Let \begin{align*} f(x)&=Ax+B\\ g(x)&=Cx+D, \end{align*} where $A, B, C$ and $D$ are integers.
How can I determine if for specific values of $A, B, C$ and $D$ there is a natural number for $x$ for which
$$g(f(x)) = x \quad\text{or}\quad g(g(f(x))) = x \quad\text{or}\quad f(g(f(x))) = x\quad\text{or}\quad f( \dots g ( \dots g(x) \dots ) \dots ) = x$$
Take the output of either $g(x)$ or $f(x)$ and put that value back into either $g(x)$ or $f(x)$ and repeat with the new value until you get back to the original value.
(Sorry my ability to communicate with mathematics terminology is very limited. I would greatly appreciate if anyone could help me clarify this question)
Alternatively, how can I determine that there would be no natural number solution to my question?
Let's assume for now that $A \geq 2$ and $C \geq 2$, and we will allow ourselves to look for solutions with negative $x$; we will extend to $A, C \geq 0$ later. I suspect this approach would extend to the case $A < 0$ and/or $C < 0$, but the restriction to $x \geq 0$ is harder.
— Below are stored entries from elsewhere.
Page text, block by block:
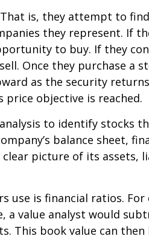
is, they attempt to
they represent. If
to buy. If they
Once they purchase a
as the security
price objective is reached.
to identify stocks
balance sheet,
picture of its assets,
use is financial ratios. For
a value analyst would
This book value can

Some notation: I'm going to use $h(x)$ to mean "one of $f$ and $g$", i.e. we are looking for $x$ such that $h(h(\cdots h(x) \cdots)) = x$.
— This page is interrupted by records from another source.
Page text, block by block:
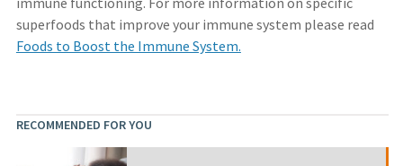
superfoods that improve your immune system please read
Foods to Boost the Immune System.
RECOMMENDED FOR YOU
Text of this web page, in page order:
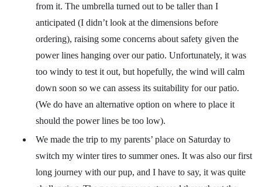
from it. The umbrella turned out to be taller than I
anticipated (I didn’t look at the dimensions before
ordering), raising some concerns about safety given the
power lines hanging over our patio. Unfortunately, it was
too windy to test it out, but hopefully, the wind will calm
down soon so we can assess its suitability for our patio.
(We do have an alternative option on where to place it
should the power lines be too low).
We made the trip to my parents’ place on Saturday to
switch my winter tires to summer ones. It was also our first
long journey with our pup, and I have to say, it was quite

The key observation is that, considered as a function of real numbers, $f$ has a fixed point $\zeta(f) = \frac{-B}{A - 1}$, and that if $x > \zeta(f)$ then $f(x) > x$ and if $x < \zeta(f)$ then $f(x) < x$. Similarly $g$ has a fixed point $\zeta(g) = \frac{-D}{C - 1}$ with the same properties.
Assume without loss of generality that $\zeta(g) \leq \zeta(f)$, and observe that any solution must satisfy $\zeta(g) \leq x \leq \zeta(f)$: if $x > \zeta(f)$ then $x < h(x) < h(h(x)) < \cdots$.
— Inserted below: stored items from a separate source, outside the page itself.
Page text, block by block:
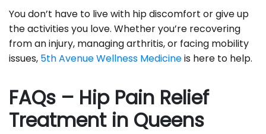
You don’t have to live with hip discomfort or give up
the activities you love. Whether you’re recovering
from an injury, managing arthritis, or facing mobility
issues, 5th Avenue Wellness Medicineis here to help.
FAQs – Hip Pain Relief
Treatment in Queens
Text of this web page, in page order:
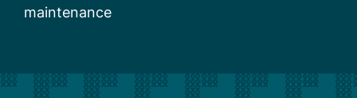
maintenance
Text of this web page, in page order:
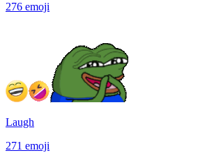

Let $I_0 = x \in \mathbb Z: \zeta(g) \leq x \leq \zeta(f)$. We note that if $x \in I_0$ but $f(x) \notin I_0$ and $g(x) \notin I_0$ then $x$ cannot be a solution. So let $I_1 = \{x \in I_0: f(x) \in I_0 \text{ or } g(x) \in I_0\}$.
But then the same argument applies to $I_1$, and so on. So recursively define $I_{r+1} = \{x \in I_r: f(x) \in I_r \text{ or } g(x) \in I_r\}$.
The sets $I_r$ are all finite and $I_r \supset I_{r+1}$, so there must be some $s$ such that $I_s = I_{s+1} = \cdots$. We claim that there exists a solution $x$ if and only if $I_s$ is non-empty. Certainly, we have already argued that any solution must be an element of $I_s$. Conversely, if $I_s$ is not empty then pick $y_0 \in I_s$, and construct a sequence $(y_i)_{i=0}^{\infty}$ recursively by $y_{i+1} = f(y_i)$ if $f(y_i) \in I_s$, and $y_{i+1} = g(y_i)$ if not (in which case, by definition of $I_s$, $g(y_i) \in I_s$). Every element of this sequence $(y_i)$ is an element of the finite set $I_s$, so there must be some $u, v$ such that $y_u = y_v$. Then $x = y_u$ is a solution to the original problem.
Going back quickly to the special cases of $A$ or $C$ being $0$ or $1$: if $A = 0$ then $x = B$ is a solution while if $C = 0$ then $x = D$ is a solution. Also if $B = 0$ or $D = 0$ then $x = 0$ is a solution.If $A = C = 1$ and both $B$ and $D$ are non-zero then there are no solutions if $B$ and $D$ have the same sign and any $x$ is a solution if $B$ and $D$ have opposite signs. If precisely one of $A$ and $C$ is $1$, assume without loss of generality that $A = 1$, $B > 0$. Then pick $x < \zeta(g)$, and consider $y_i = g^i(x) \mod B$. Again, this is an infinite sequence contained within a finite set, so there must be some repeated value $y_u$; then $g^u(x)$ is a solution.